Jelgava airport construction began in 1937 and finished in 1938. It was originally planned as civil airport, however, after Soviet annexation of Latvia in 1940 it became a base for Soviet military aircraft, and continued so after WWII was over. Since 1945, the airfield was used by various Soviet air force units. Air Base Jelgava was part of the first defense line of the Soviet Union. While Air Base Tukums was one of the main Soviet Air Force bases in Latvia for aircraft like the Mig-29 and SU-27, air base Jelgava was a backup base with one runway. The air base was maintained for possible backup and used for helicopters and some light aircraft. In the 1980s the runway was extended to be 2500 meters long and 45 meters wide to allow use by jet aircraft.

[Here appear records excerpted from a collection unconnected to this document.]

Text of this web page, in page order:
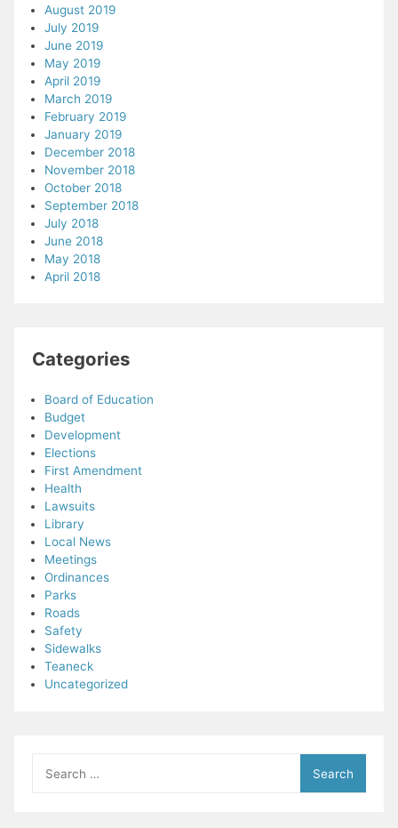
August 2019
July 2019
June 2019
May 2019
April 2019
March 2019
February 2019
January 2019
December 2018
November 2018
October 2018
September 2018
July 2018
June 2018
May 2018
April 2018
Categories
Board of Education
Budget
Development
Elections
First Amendment
Health
Lawsuits
Library
Local News
Meetings
Ordinances
Parks
Roads
Safety
Sidewalks
Teaneck
Uncategorized
for:
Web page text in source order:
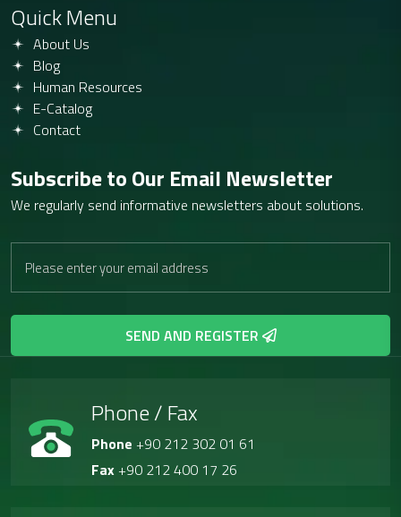
Quick Menu
About Us
Blog
Human Resources
E-Catalog
Contact
Subscribe to Our Email Newsletter
We regularly send informative newsletters about solutions.
SEND AND REGISTER
Phone / Fax
Phone +90 212 302 01 61
Fax +90 212 400 17 26
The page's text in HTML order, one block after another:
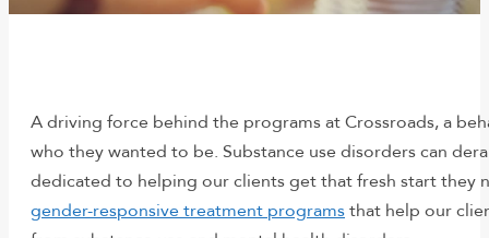
A driving force behind the programs at Crossroads, a
who they wanted to be. Substance use disorders can
dedicated to helping our clients get that fresh start they
gender-responsive treatment programsthat help our
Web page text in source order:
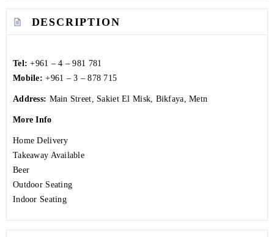
DESCRIPTION
Tel:+961 – 4 – 981 781
Mobile: +961 – 3 – 878 715
Address: Main Street, Sakiet El Misk, Bikfaya, Metn
More Info
Home Delivery
Takeaway Available
Beer
Outdoor Seating
Indoor Seating
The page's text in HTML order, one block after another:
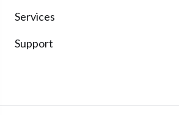
Services
Support
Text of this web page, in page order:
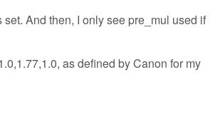
And then, I only see pre_mul used if
as defined by Canon for my
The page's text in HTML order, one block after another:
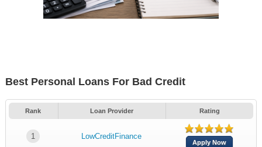
Best Personal Loans For Bad Credit
Rank Loan Provider Rating
1 LowCreditFinance
Apply Now
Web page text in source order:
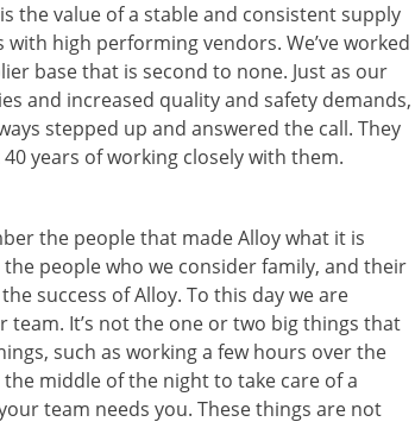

The 285th OVE REB (Russian Отдельная вертолётная эскадрилья Радиоэлектронной борьбы, Independent Electronic Warfare Helicopter Squadron) flying modifications of Mi-8 aircraft was based here from 1979. In the late 1980s Riga DOSAAF relocated to the adjacent field from Spilve and used it for skydiving and gliding sport. Due to Latvian independence, in 1992 the helicopter squadron was relocated to Lyambir air base near Saransk, and later dissolved. The airfield was since then used by general aviation, mostly skydivers and small aircraft. The skydiving operation was shut down in 2010 due to death of the dropzone owner. The same year, a larger portion of runway concrete was removed, shortening it to just 800 meters, and narrowing to 20 meters. Most taxiways and aircraft parking spots were also removed.

As of 2018, the airfield took up only a fraction of the former air base territory. Most of the territory is reclaimed by nature, and the majority of former military buildings are abandoned or collapsed. Some areas are also used for airsoft games and ATV riding. Today, the airfield is owned by the municipality, with overgrowth spreading over the concrete runway plates, leaving some uneven.